My knees were too sore and wobbly to do much of anything for about a week after my hike. Even 20-30 minute road walks hurt. Eventually, though, I just started running. It felt weird, and I was certainly sore, but I was convinced that the pain of running was better than the pain of feeling stuck. The first time I ran, I went for 20 minutes. The next day, I ran five miles. From that point on, I ran five to seven miles every other day. I, literally, ran away from my depression. When I ran, I had goals again.
Find something, anything, to do that will distract you from the fact that your hike is over, your way of living has ended, your best friends are miles away, and you feel utterly lost.
Keep In Touch
I cannot stress this enough. The first few weeks are tough. But the only people who know exactly what you’re going through are the ones going through it themselves. You supported each other and got each other through 2,185.9 miles of trail…get each other through this.
Less than a month after being home, I piled into another hiker’s car and headed six hours south toward a gathering of hikers. I cried on the way back, because I felt like such a foreigner, even amongst my family.
I drove eight hours to sit around a bonfire, drink cheap beer, and sleep behind the barn of a thru hiker. It was the best 24 hours, and it felt like home.

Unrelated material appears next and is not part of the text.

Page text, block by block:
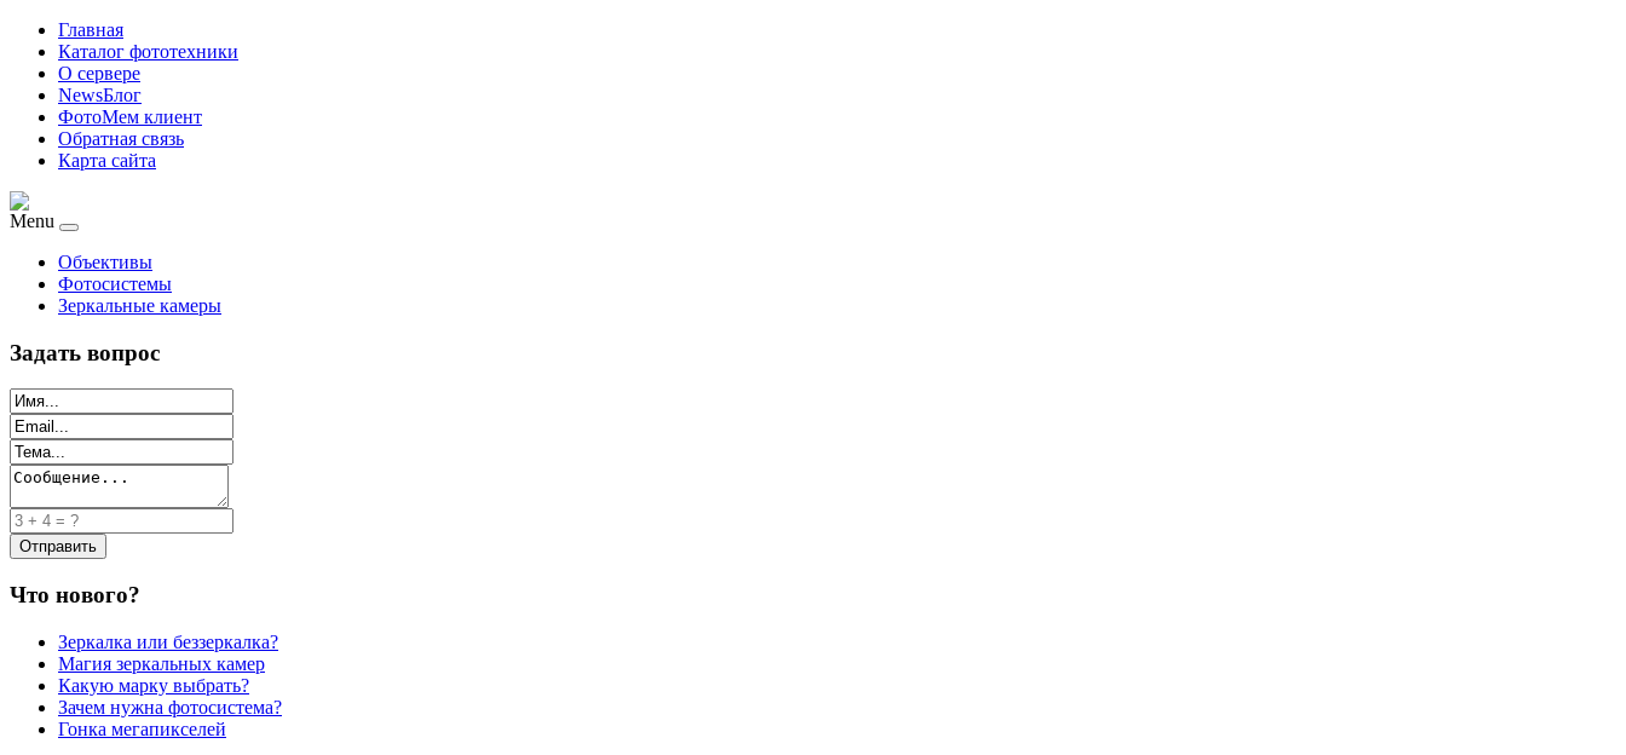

For a while, the only place that will feel like home is the place where there is the most hikers. Go there. Be with them. Eventually, you will all find your “new Katahdin”—your new goal, new purpose—and you will support each other as your pursue those dreams. But for that brief time, cling to each other.
Let People In
I know I just said cling to your tramily, but also learn how to let others in. I spent far too much time trying to hide my depression when I got home. I put on a brave face and stoically cruised Craigslist for jobs and kept conversation in the safe zone of immediate plans and career goals.

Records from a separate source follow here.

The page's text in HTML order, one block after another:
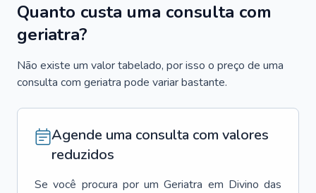
Quanto custa uma consulta com
geriatra?
Não existe um valor tabelado, por isso o preço de uma
consulta com geriatra pode variar bastante.
Agende uma consulta com valores
reduzidos
Se você procura por um Geriatra em Divino das
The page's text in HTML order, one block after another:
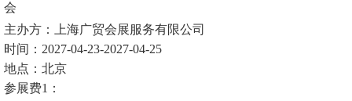
会
主办方：上海广贸会展服务有限公司
时间：2027-04-23-2027-04-25
地点：北京
参展费1：
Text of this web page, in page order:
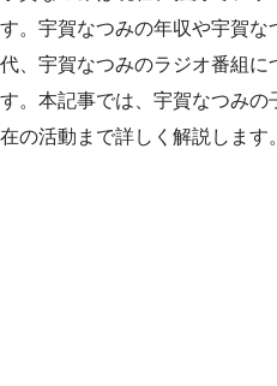
す。宇賀なつみの年収や宇賀
代、宇賀なつみのラジオ番組に
す。本記事では、宇賀なつみの
在の活動まで詳しく解説します。
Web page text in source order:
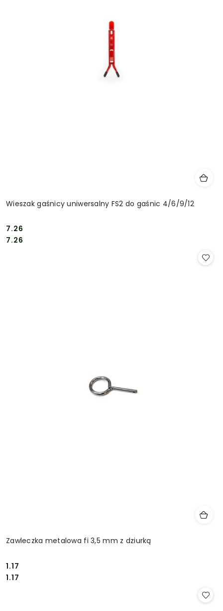
Wieszak gaśnicy uniwersalny FS2 do gaśnic 4/6/9/12
Cena:
7.26
Cena:
7.26
Zawleczka metalowa fi 3,5 mm z dziurką
Cena:
1.17
Cena:
1.17

I didn’t talk about the end of my hike or the end of my trail relationship. I didn’t talk about the friends that were so far away that I felt like a piece of me was missing. I didn’t talk about the fact that I felt broken, weird, like I no longer fit in the world. As a result, I felt crushed by the weight of my sadness. My family is wonderfully supportive, and I bet yours is, too. Trust them. Let them in. Ask someone to help you carry your burden until you find a place to land and you can shuck it off, once and for all.
Don’t let yourself slide back into 60 hour work weeks and days of florescent lighting. Plan your next long hike. Find local parks to romp in. Explore your state parks. Take one- and two-night backpacking trips close to home. I admit this took me a while to get right. I had this notion that hiking was all go big or go home from here on out. I am thru hiker, hear me roar and all that. What I was missing was the beauty in being a day hiker. So, just get outside and get dirty. I promise you will feel better.
In light of recent tragedies, I don’t feel like I can in good conscience end this post on a lighthearted “oh, everything will be fine!” note. Sometimes things are not fine. Sometimes you cannot avoid or pull yourself out of the pit of depression once you have fallen into it. Please, know when to get help. Don’t let yourself struggle with depression—on the trail or off—for so long without help that you feel like giving up the hope of ever feeling normal again.
The hiking community is a unique and tightly knit bunch. We are here to support you and your hike—before and after. There are many other people who have gone through this struggle, or one like it, before you. Talk to them, to us.